## TASK INSTRUCTIONS
Write out every record below exactly as given. Leave the pictures out.

───── LISTED RECORDS ─────

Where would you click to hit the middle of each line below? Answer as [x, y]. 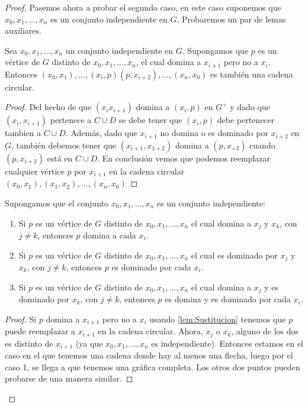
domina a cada [110, 235]
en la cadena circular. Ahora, [150, 331]
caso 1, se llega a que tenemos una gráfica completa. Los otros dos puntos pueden [153, 366]
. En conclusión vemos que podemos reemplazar [184, 158]
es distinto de [29, 343]
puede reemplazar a [40, 331]
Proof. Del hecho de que [48, 107]
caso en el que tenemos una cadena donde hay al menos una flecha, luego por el [149, 355]

─────

## RESPONSE TO THIS TASK
Where would you click to hit the middle of each line below? Answer as [x, y]. 
domina a cada [110, 235]
en la cadena circular. Ahora, [150, 331]
caso 1, se llega a que tenemos una gráfica completa. Los otros dos puntos pueden [153, 366]
. En conclusión vemos que podemos reemplazar [184, 158]
es distinto de [29, 343]
puede reemplazar a [40, 331]
Proof. Del hecho de que [48, 107]
caso en el que tenemos una cadena donde hay al menos una flecha, luego por el [149, 355]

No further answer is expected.